▼
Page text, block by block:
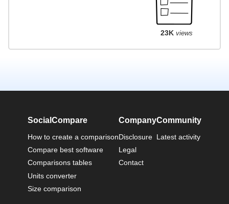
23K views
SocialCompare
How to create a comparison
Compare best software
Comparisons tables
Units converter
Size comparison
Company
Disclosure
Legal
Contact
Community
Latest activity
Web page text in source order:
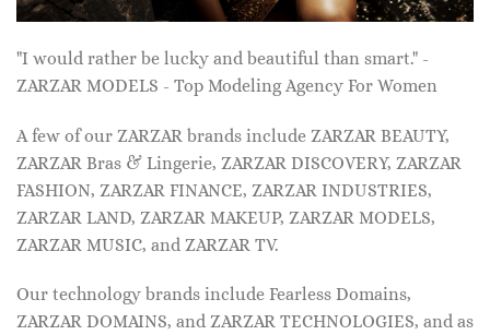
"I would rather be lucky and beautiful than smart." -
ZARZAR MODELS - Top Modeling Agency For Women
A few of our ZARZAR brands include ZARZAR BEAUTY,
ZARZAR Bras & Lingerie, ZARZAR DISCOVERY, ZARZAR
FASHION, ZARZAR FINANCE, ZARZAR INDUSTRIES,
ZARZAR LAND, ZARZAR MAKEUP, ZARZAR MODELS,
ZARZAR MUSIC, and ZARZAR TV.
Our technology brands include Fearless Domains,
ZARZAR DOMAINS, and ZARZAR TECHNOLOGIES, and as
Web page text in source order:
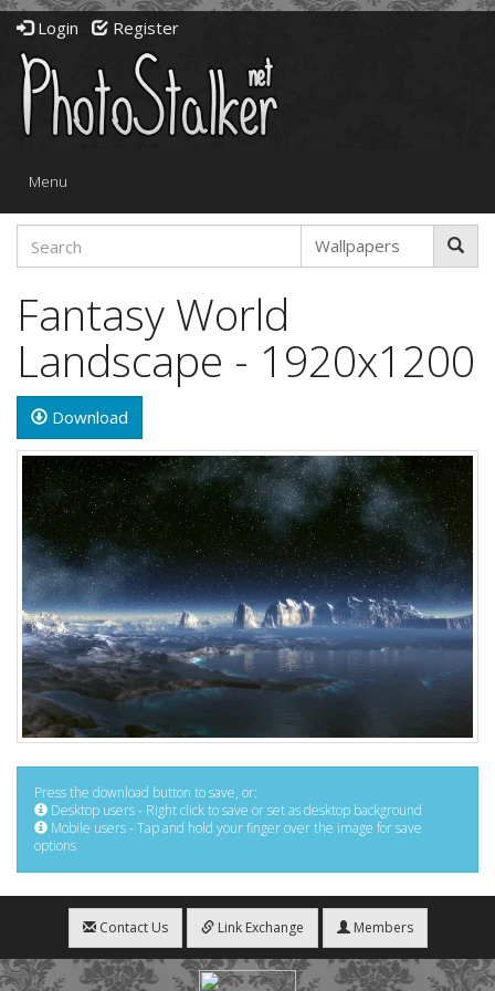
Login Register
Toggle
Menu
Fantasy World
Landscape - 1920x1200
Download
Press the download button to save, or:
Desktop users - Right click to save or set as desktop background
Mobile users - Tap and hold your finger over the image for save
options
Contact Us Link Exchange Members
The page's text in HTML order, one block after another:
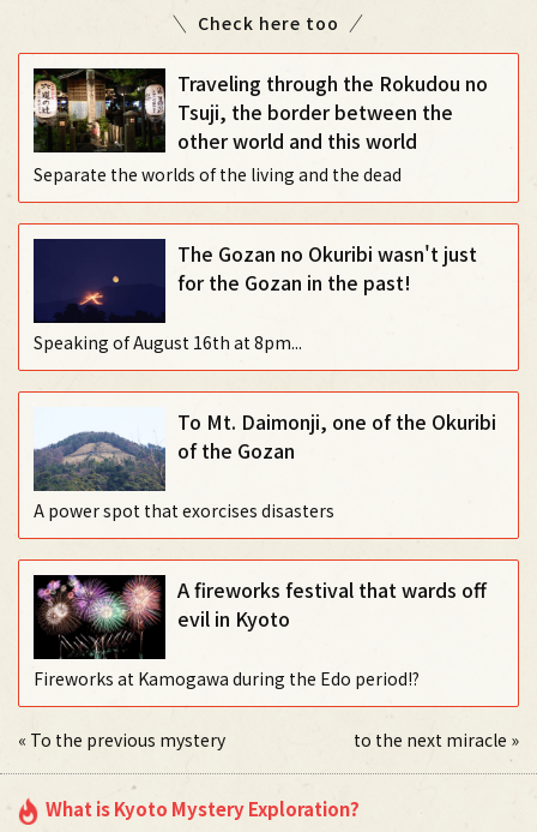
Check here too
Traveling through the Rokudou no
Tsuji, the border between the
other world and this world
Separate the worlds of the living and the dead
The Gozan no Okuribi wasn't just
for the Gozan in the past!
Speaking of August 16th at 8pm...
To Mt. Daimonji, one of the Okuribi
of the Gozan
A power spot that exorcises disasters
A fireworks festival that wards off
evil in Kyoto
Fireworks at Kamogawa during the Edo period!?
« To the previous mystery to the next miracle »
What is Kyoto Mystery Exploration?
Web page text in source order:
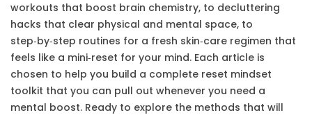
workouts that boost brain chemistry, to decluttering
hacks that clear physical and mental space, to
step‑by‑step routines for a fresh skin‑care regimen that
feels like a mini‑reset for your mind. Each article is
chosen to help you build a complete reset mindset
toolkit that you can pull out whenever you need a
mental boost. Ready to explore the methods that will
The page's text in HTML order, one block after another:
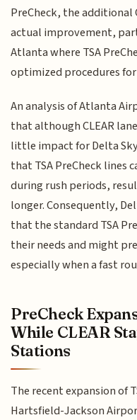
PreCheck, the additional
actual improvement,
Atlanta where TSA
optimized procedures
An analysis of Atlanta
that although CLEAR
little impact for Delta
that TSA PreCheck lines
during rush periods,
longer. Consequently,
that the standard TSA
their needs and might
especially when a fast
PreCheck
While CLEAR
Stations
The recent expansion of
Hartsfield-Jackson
▲
Aim of the exercise –
Among the lines above, find those carrying the word "PreCheck" and copy them out.

Task solution –
PreCheck, the additional
that TSA PreCheck lines
PreCheck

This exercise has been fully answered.